#### PROBLEM TO SOLVE:
Reproduce the listing that follows word for word, without its pictures.

#### DATA RECORDS:
-- Opening Marker --

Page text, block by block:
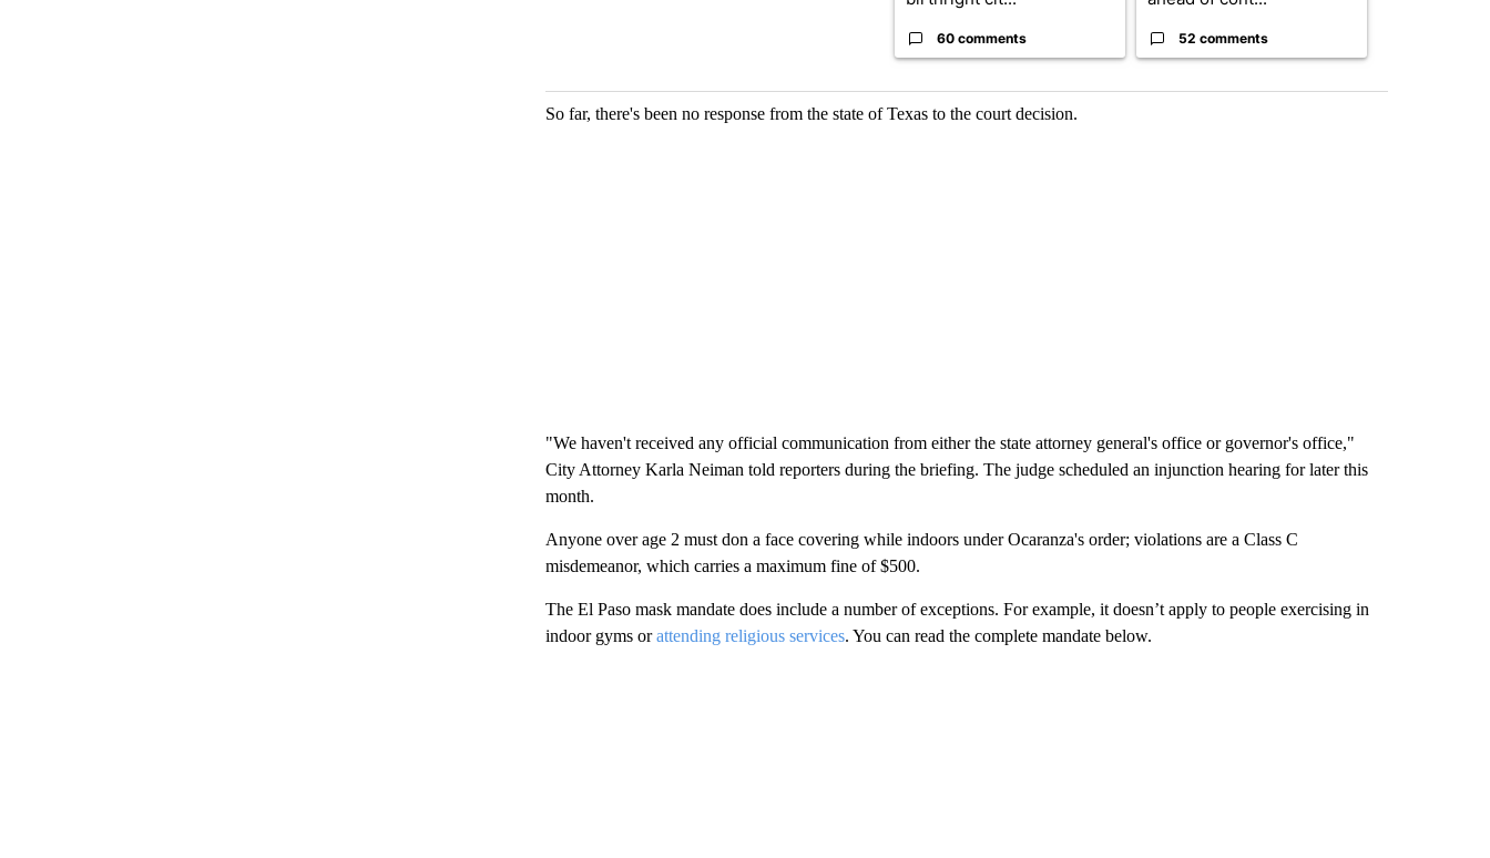
60 comments 52 comments
So far, there's been no response from the state of Texas to the court decision.
"We haven't received any official communication from either the state attorney general's office or governor's office,"
City Attorney Karla Neiman told reporters during the briefing. The judge scheduled an injunction hearing for later this
month.
Anyone over age 2 must don a face covering while indoors under Ocaranza's order; violations are a Class C
misdemeanor, which carries a maximum fine of $500.
The El Paso mask mandate does include a number of exceptions. For example, it doesn’t apply to people exercising in
indoor gyms orattending religious services. You can read the complete mandate below.

-- Closing Marker --

#### OUTPUT BELOW:
Page text, block by block:
60 comments 52 comments
So far, there's been no response from the state of Texas to the court decision.
"We haven't received any official communication from either the state attorney general's office or governor's office,"
City Attorney Karla Neiman told reporters during the briefing. The judge scheduled an injunction hearing for later this
month.
Anyone over age 2 must don a face covering while indoors under Ocaranza's order; violations are a Class C
misdemeanor, which carries a maximum fine of $500.
The El Paso mask mandate does include a number of exceptions. For example, it doesn’t apply to people exercising in
indoor gyms orattending religious services. You can read the complete mandate below.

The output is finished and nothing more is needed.